◆ Task directions
Please repeat, from the entries that follow, the lines from the one containing "Every loan types" through the one containing "can manage your" exactly, adding nothing.

Stored data

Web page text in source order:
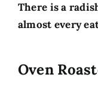
There is a
almost every
Oven
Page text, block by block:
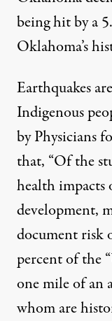
being hit by a
Oklahoma’s
Earthquakes
Indigenous
by Physicians
that, “Of the
health impacts
development,
document risk
percentof the
one mile of an
whom are
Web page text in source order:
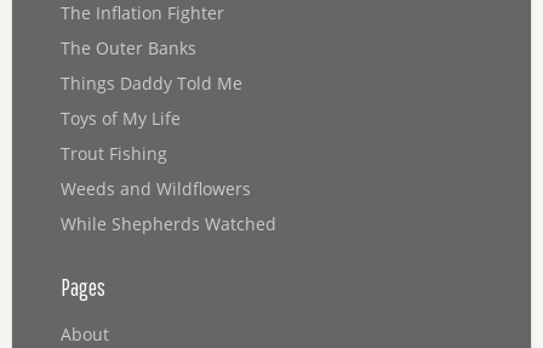
The Inflation Fighter
The Outer Banks
Things Daddy Told Me
Toys of My Life
Trout Fishing
Weeds and Wildflowers
While Shepherds Watched
Pages
About
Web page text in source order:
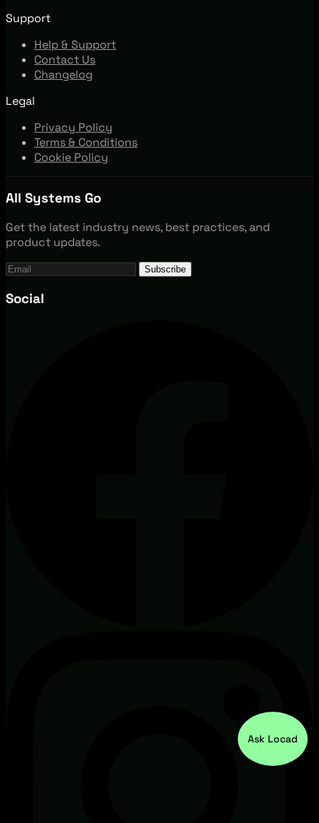
Support
Help & Support
Contact Us
Changelog
Legal
Privacy Policy
Terms & Conditions
Cookie Policy
All Systems Go
Get the latest industry news, best practices, and
product updates.
Subscribe
Social
Ask Locad
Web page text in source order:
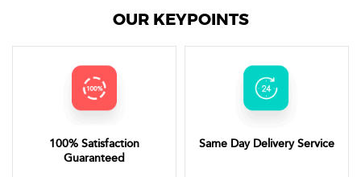
OUR KEYPOINTS
100% Satisfaction
Guaranteed
Same Day Delivery Service
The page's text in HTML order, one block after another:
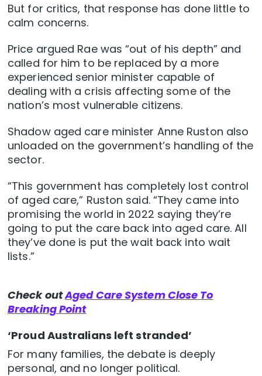
But for critics, that response has done little to
calm concerns.
Price argued Rae was “out of his depth” and
called for him to be replaced by a more
experienced senior minister capable of
dealing with a crisis affecting some of the
nation’s most vulnerable citizens.
Shadow aged care minister Anne Ruston also
unloaded on the government’s handling of the
sector.
“This government has completely lost control
of aged care,” Ruston said. “They came into
promising the world in 2022 saying they’re
going to put the care back into aged care. All
they’ve done is put the wait back into wait
lists.”
Check outAged Care System Close To
Breaking Point
‘Proud Australians left stranded’
For many families, the debate is deeply
personal, and no longer political.
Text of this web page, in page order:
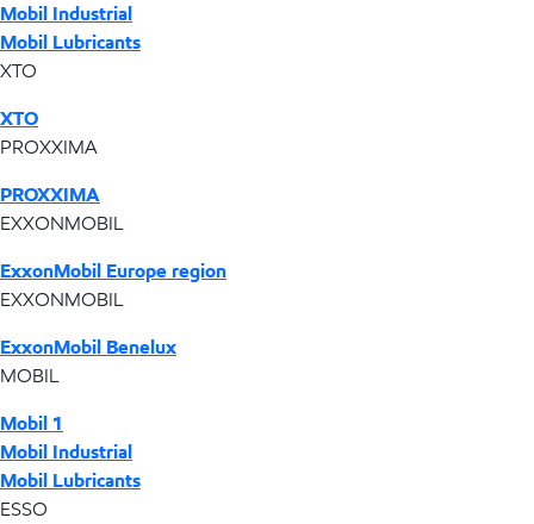
Mobil Industrial
Mobil Lubricants
XTO
XTO
PROXXIMA
PROXXIMA
EXXONMOBIL
ExxonMobil Europe region
EXXONMOBIL
ExxonMobil Benelux
MOBIL
Mobil 1
Mobil Industrial
Mobil Lubricants
ESSO
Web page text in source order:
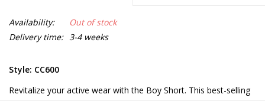
Availability:
Out of stock
Delivery time: 3-4 weeks
Style: CC600
Revitalize your active wear with the Boy Short. This best-selling
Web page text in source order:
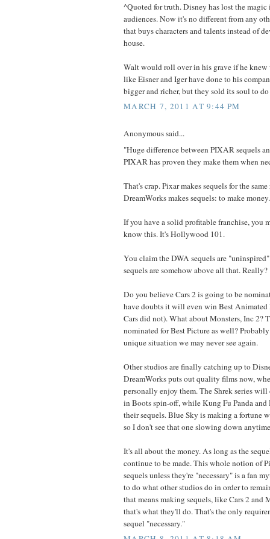
^Quoted for truth. Disney has lost the magic
audiences. Now it's no different from any
that buys characters and talents instead of
house.
Walt would roll over in his grave if he knew
like Eisner and Iger have done to his
bigger and richer, but they sold its soul to do
MARCH 7, 2011 AT 9:44 PM
Anonymous said...
"Huge difference between PIXAR sequels
PIXAR has proven they make them when
That's crap. Pixar makes sequels for the
DreamWorks makes sequels: to make money.
If you have a solid profitable franchise, you
know this. It's Hollywood 101.
You claim the DWA sequels are
sequels are somehow above all that. Really?
Do you believe Cars 2 is going to be
have doubts it will even win Best Animated
Cars did not). What about Monsters, Inc 2?
nominated for Best Picture as well?
unique situation we may never see again.
Other studios are finally catching up to
DreamWorks puts out quality films now,
personally enjoy them. The Shrek series
in Boots spin-off, while Kung Fu Panda
their sequels. Blue Sky is making a fortune
so I don't see that one slowing down
It's all about the money. As long as the
continue to be made. This whole notion of
sequels unless they're "necessary" is a fan
to do what other studios do in order to
that means making sequels, like Cars 2 and
that's what they'll do. That's the only
sequel "necessary."
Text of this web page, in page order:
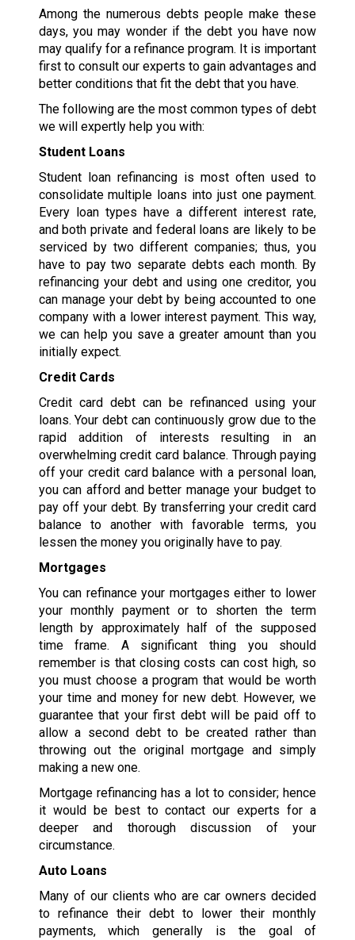
Among the numerous debts people make these
days, you may wonder if the debt you have now
may qualify for a refinance program. It is important
first to consult our experts to gain advantages and
better conditions that fit the debt that you have.
The following are the most common types of debt
we will expertly help you with:
Student Loans
Student loan refinancing is most often used to
consolidate multiple loans into just one payment.
Every loan types have a different interest rate,
and both private and federal loans are likely to be
serviced by two different companies; thus, you
have to pay two separate debts each month. By
refinancing your debt and using one creditor, you
can manage your debt by being accounted to one
company with a lower interest payment. This way,
we can help you save a greater amount than you
initially expect.
Credit Cards
Credit card debt can be refinanced using your
loans. Your debt can continuously grow due to the
rapid addition of interests resulting in an
overwhelming credit card balance. Through paying
off your credit card balance with a personal loan,
you can afford and better manage your budget to
pay off your debt. By transferring your credit card
balance to another with favorable terms, you
lessen the money you originally have to pay.
Mortgages
You can refinance your mortgages either to lower
your monthly payment or to shorten the term
length by approximately half of the supposed
time frame. A significant thing you should
remember is that closing costs can cost high, so
you must choose a program that would be worth
your time and money for new debt. However, we
guarantee that your first debt will be paid off to
allow a second debt to be created rather than
throwing out the original mortgage and simply
making a new one.
Mortgage refinancing has a lot to consider; hence
it would be best to contact our experts for a
deeper and thorough discussion of your
circumstance.
Auto Loans
Many of our clients who are car owners decided
to refinance their debt to lower their monthly
payments, which generally is the goal of
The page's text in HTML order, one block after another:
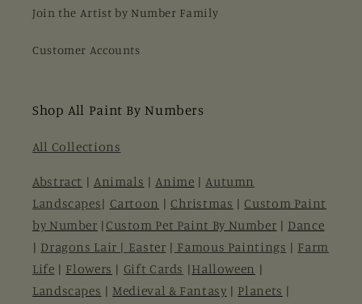
Join the Artist by Number Family
Customer Accounts
Shop All Paint By Numbers
All Collections
Abstract | Animals |Anime |Autumn
Landscapes| Cartoon | Christmas | Custom Paint
by Number | Custom Pet Paint By Number | Dance
| Dragons Lair | Easter | Famous Paintings | Farm
Life | Flowers | Gift Cards |Halloween |
Landscapes |Medieval & Fantasy | Planets |

◆ Response area
Every loan types have a different interest rate,
and both private and federal loans are likely to be
serviced by two different companies; thus, you
have to pay two separate debts each month. By
refinancing your debt and using one creditor, you
can manage your debt by being accounted to one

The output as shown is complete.